In an earlier post I introduced the concept of datasets and how they are becoming more valuable via crowd sourcing tools. Tech guru Tim O’Reilly has suggested that, “Data is the next Intel Inside,” meaning that the next major commodity in our economy will be specific bodies of information or data. Here’s the money quote from the O’Reilly post:
“The race is on to own certain classes of core data: location, identity, calendaring of public events, product identifiers and namespaces. In many cases, where there is significant cost to create the data, there may be an opportunity for an Intel Inside style play, with a single source for the data. In others, the winner will be the company that first reaches critical mass via user aggregation, and turns that aggregated data into a system service.”
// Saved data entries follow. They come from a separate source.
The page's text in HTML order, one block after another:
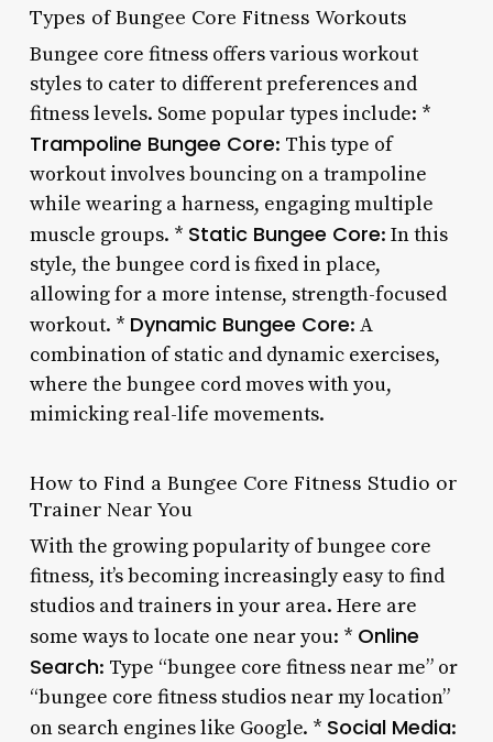
Types of Bungee Core Fitness Workouts
Bungee core fitness offers various workout
styles to cater to different preferences and
fitness levels. Some popular types include: *
Trampoline Bungee Core: This type of
workout involves bouncing on a trampoline
while wearing a harness, engaging multiple
muscle groups. * Static Bungee Core: In this
style, the bungee cord is fixed in place,
allowing for a more intense, strength-focused
workout. * Dynamic Bungee Core: A
combination of static and dynamic exercises,
where the bungee cord moves with you,
mimicking real-life movements.
How to Find a Bungee Core Fitness Studio or
Trainer Near You
With the growing popularity of bungee core
fitness, it’s becoming increasingly easy to find
studios and trainers in your area. Here are
some ways to locate one near you: * Online
Search: Type “bungee core fitness near me” or
“bungee core fitness studios near my location”
on search engines like Google. * Social Media:
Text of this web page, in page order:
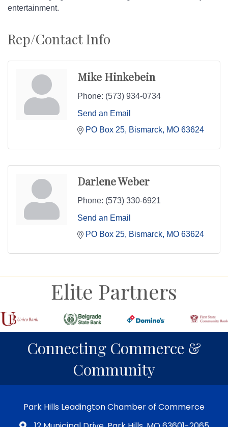
entertainment.
Rep/Contact Info
Mike Hinkebein
Phone: (573) 934-0734
Send an Email
PO Box 25 Bismarck MO 63624
Darlene Weber
Phone: (573) 330-6921
Send an Email
PO Box 25 Bismarck MO 63624
Elite Partners
Connecting Commerce &
Community
Park Hills Leadington Chamber of Commerce
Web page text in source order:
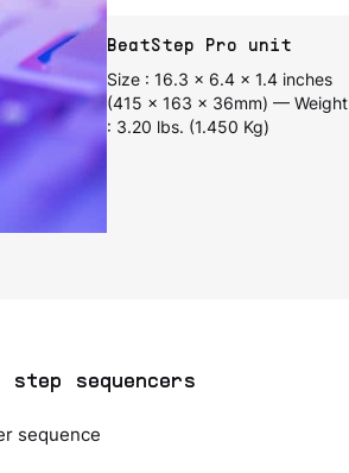
BeatStep Pro unit
Size : 16.3 x 6.4 x 1.4 inches
(415 x 163 x 36mm) — Weight
: 3.20 lbs. (1.450 Kg)
step sequencers
sequence
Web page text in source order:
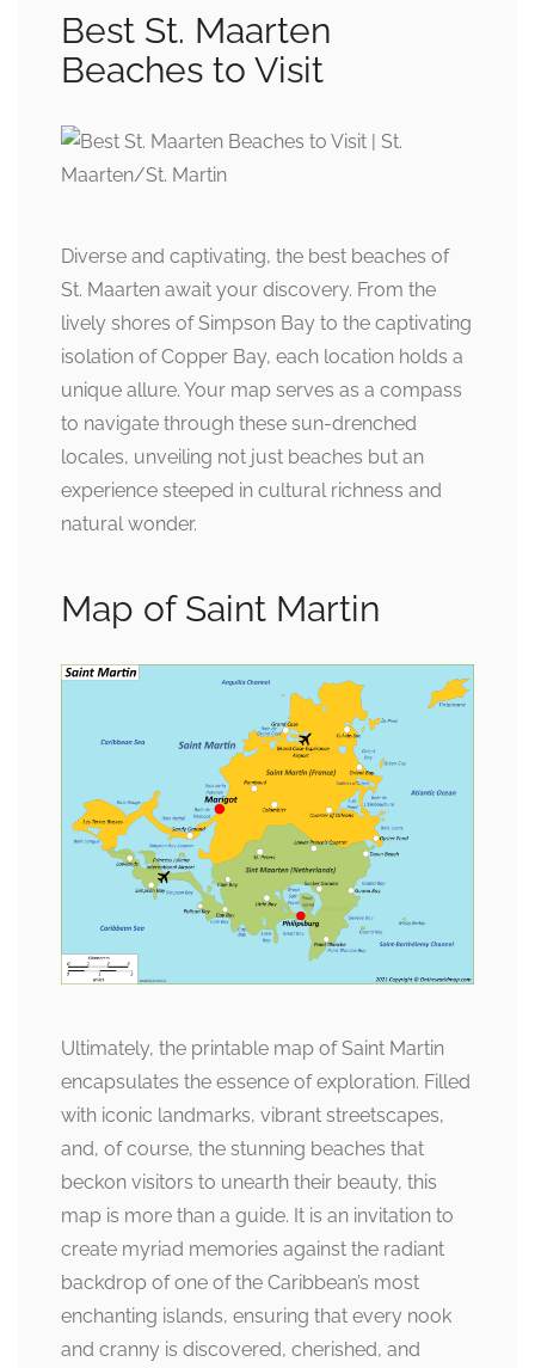
Best St. Maarten
Beaches to Visit
Diverse and captivating, the best beaches of
St. Maarten await your discovery. From the
lively shores of Simpson Bay to the captivating
isolation of Copper Bay, each location holds a
unique allure. Your map serves as a compass
to navigate through these sun-drenched
locales, unveiling not just beaches but an
experience steeped in cultural richness and
natural wonder.
Map of Saint Martin
Ultimately, the printable map of Saint Martin
encapsulates the essence of exploration. Filled
with iconic landmarks, vibrant streetscapes,
and, of course, the stunning beaches that
beckon visitors to unearth their beauty, this
map is more than a guide. It is an invitation to
create myriad memories against the radiant
backdrop of one of the Caribbean’s most
enchanting islands, ensuring that every nook
and cranny is discovered, cherished, and
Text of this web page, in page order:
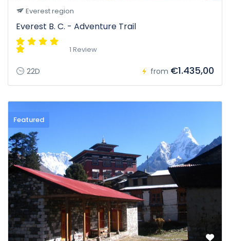
Everest region
Everest B. C. - Adventure Trail
1 Review
22D from €1.435,00
Featured
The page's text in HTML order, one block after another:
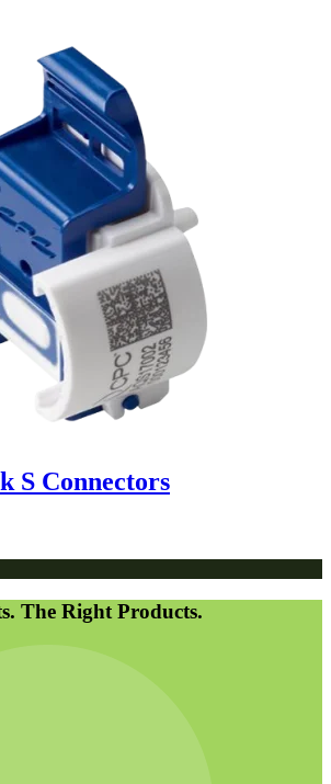
S Connectors
The Right Products.
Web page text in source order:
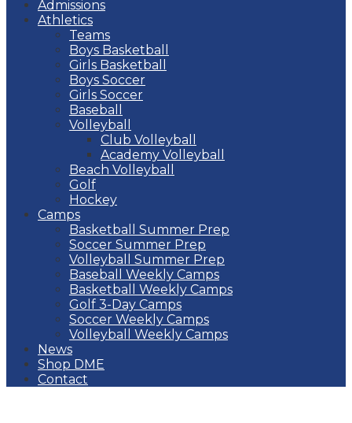
Admissions
Athletics
Teams
Boys Basketball
Girls Basketball
Boys Soccer
Girls Soccer
Baseball
Volleyball
Club Volleyball
Academy Volleyball
Beach Volleyball
Golf
Hockey
Camps
Basketball Summer Prep
Soccer Summer Prep
Volleyball Summer Prep
Baseball Weekly Camps
Basketball Weekly Camps
Golf 3-Day Camps
Soccer Weekly Camps
Volleyball Weekly Camps
News
Shop DME
Contact
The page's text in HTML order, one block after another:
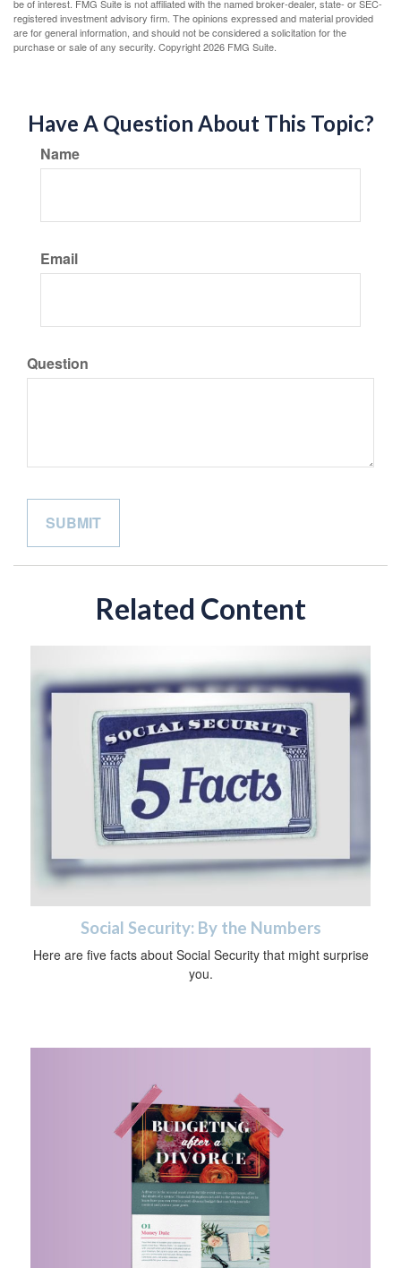
be of interest. FMG Suite is not affiliated with the named broker-dealer, state- or SEC-
registered investment advisory firm. The opinions expressed and material provided
are for general information, and should not be considered a solicitation for the
purchase or sale of any security. Copyright2026 FMG Suite.
Have A Question About This Topic?
Name
Email
Question
Related Content
Social Security: By the Numbers
Here are five facts about Social Security that might surprise
you.
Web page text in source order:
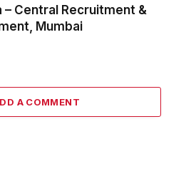
– Central Recruitment &
Mumbai
A COMMENT
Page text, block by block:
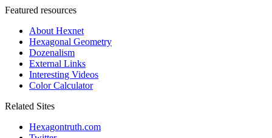
Featured resources
About Hexnet
Hexagonal Geometry
Dozenalism
External Links
Interesting Videos
Color Calculator
Related Sites
Hexagontruth.com
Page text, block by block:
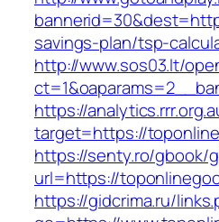
savings-plan/tsp-
http://www.sos03.lt/
https://
target=https://
https://senty.ro/gbook/
url=https://
https://gidcrima.ru/
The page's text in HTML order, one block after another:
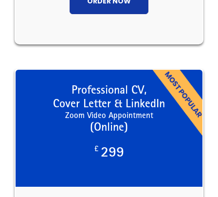
Professional CV,
Cover Letter & LinkedIn
Zoom Video Appointment
(Online)
£ 299
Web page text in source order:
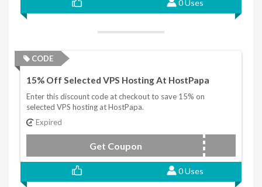
0 Uses
CODE
15% Off Selected VPS Hosting At HostPapa
Enter this discount code at checkout to save 15% on
selected VPS hosting at HostPapa.
Expired
Get Coupon DISCOUNTVPS15
0 Uses

The goal of the Tagged Tanakh is to create such a dataset of information around the Jewish Bible and then produce services that enhance the experience of text study. JPS wants to shepherd this discrete body of data and serve as a hub for the multitude of digital Jewish resources that connect to the Bible and related texts (~ahem~ On1foot, MediaMidrash, OpenSiddurProject).
What would happen if JPS sponsored a contest to use data visualization tools to help generate new biblical commentaries? Or imagine when the mitzvah projects for all of the Bar/Bat Mitzvahs in 2012 contribute to a crowd-sourced music video of 7th graders rapping the Bible. New methods for engaging Jewish text are at our fingertips with a dataset of the Tanakh.
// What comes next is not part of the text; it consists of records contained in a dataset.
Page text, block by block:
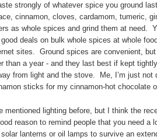
strongly of whatever spice you ground
cinnamon, cloves, cardamom, tumeric,
as whole spices and grind them at need.
deals on bulk whole spices at whole
sites. Ground spices are convenient, but
than a year - and they last best if kept
from light and the stove. Me, I’m just not
sticks for my cinnamon-hot chocolate
mentioned lighting before, but I think the
reason to remind people that you need a
lanterns or oil lamps to survive an
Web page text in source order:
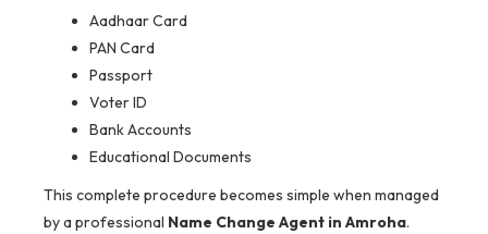
Aadhaar Card
PAN Card
Passport
Voter ID
Bank Accounts
Educational Documents
This complete procedure becomes simple when managed
by a professional Name Change Agent in Amroha.
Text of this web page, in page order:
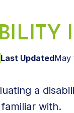
Last UpdatedMay
a
with.
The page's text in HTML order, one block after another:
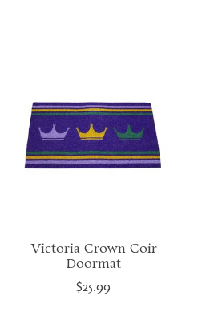
Victoria Crown Coir
Doormat
$25.99
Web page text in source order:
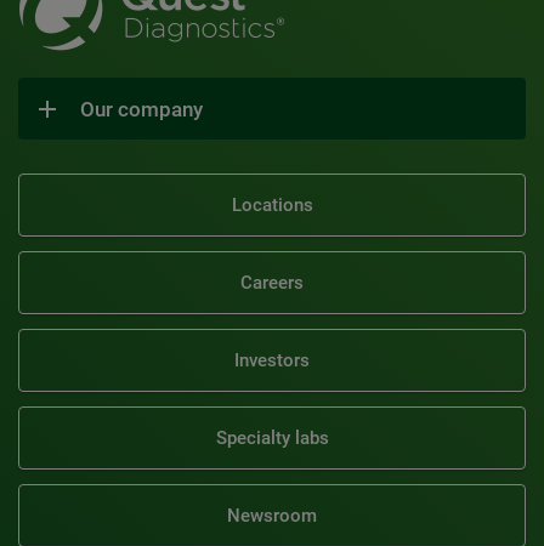
Our company
Locations
Careers
Investors
Specialty labs
Newsroom
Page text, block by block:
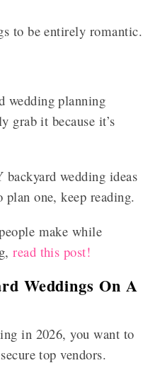
to be entirely romantic.
wedding planning
grab it because it’s
wedding ideas
one, keep reading.
make while
read this post!
Weddings On A
in 2026, you want to
top vendors.
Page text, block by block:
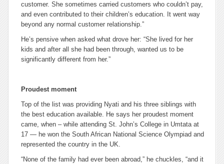
customer. She sometimes carried customers who couldn’t pay,
and even contributed to their children’s education. It went way
beyond any normal customer relationship.”
He’s pensive when asked what drove her: “She lived for her
kids and after all she had been through, wanted us to be
significantly different from her.”
Proudest moment
Top of the list was providing Nyati and his three siblings with
the best education available. He says her proudest moment
came, when – while attending St. John’s College in Umtata at
17 — he won the South African National Science Olympiad and
represented the country in the UK.
“None of the family had ever been abroad,” he chuckles, “and it

As Bill Moyers put it: “The more each of us knows and understands (the Bible), the better our chances for living purposeful lives, creating strong families, building solid communities, and forging a more tolerant and vibrant democracy … together.”
So to answer the question, what is a dataset? The answer for some is money, for others it is power, and for us it is a conversation.


I agree with most of what
I agree with most of what you’re saying about crowdsourcing and datasets. I don’t think that closed data on closed platforms will make it a reality. Open standards, open platforms, and open sharing arrangements are the only way it will work. Otherwise, you just end up creating smaller incompatible (by legal or technical constraints) data-fiefdoms.
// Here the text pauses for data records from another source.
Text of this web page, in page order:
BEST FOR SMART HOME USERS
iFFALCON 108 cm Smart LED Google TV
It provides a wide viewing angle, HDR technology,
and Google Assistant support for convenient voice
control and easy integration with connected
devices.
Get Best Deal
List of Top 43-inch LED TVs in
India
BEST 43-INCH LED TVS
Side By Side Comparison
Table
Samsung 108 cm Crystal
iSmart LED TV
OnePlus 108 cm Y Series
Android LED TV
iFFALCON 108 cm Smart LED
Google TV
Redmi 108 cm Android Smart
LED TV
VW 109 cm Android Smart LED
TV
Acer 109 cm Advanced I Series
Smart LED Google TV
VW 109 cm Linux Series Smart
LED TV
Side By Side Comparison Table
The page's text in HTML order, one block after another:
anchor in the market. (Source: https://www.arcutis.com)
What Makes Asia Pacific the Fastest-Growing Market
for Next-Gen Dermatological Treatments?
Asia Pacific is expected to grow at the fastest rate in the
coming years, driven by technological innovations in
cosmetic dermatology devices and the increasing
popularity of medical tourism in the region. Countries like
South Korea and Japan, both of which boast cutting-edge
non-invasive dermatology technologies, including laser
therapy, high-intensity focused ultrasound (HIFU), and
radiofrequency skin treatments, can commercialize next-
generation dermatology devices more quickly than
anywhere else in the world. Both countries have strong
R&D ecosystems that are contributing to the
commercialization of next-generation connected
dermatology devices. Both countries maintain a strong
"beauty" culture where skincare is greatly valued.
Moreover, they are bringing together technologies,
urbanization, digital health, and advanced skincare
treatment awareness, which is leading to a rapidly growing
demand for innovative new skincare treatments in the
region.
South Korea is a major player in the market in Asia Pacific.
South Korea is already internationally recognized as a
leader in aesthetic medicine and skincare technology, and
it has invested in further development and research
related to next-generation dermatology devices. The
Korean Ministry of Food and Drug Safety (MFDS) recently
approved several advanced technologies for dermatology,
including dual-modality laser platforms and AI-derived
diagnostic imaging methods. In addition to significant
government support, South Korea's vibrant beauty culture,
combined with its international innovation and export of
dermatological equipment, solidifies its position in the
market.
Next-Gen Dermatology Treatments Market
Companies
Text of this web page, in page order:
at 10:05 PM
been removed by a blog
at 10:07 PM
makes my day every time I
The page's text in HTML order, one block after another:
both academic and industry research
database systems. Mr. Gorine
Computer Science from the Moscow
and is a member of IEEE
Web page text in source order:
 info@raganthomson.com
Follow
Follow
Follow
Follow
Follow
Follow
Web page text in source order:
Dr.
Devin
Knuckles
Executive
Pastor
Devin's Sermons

Web 1.0 is instructive in both how it can go right and how it can go wrong. The fact that the Internet/web exists as-is and that nearly every platform can access it on identical terms is quite amazing. On the other hand, remember the bad old days of the “designed for Internet Explorer”/”designed for Netscape” web?
Open Is The Way
I 100% agree, open platforms and sharing arrangements is the way of the future - at least for success unless you’re a major player IMO.
Microsoft believe data = $$
Just saw this and had to share:
http://gigaom.com/2009/11/17/microsofts-future-lies-in-software-and-data...
Looks like the Tagged Tanakh could benefit from the DALLAS data collection possibly.
thanks for the link. quite
thanks for the link. quite interesting.
really? thanks for the
really? thanks for the explanation.
Open source vs otherwise
One can certainly do more with open source, but so far there arn’t many credited player in the open source area.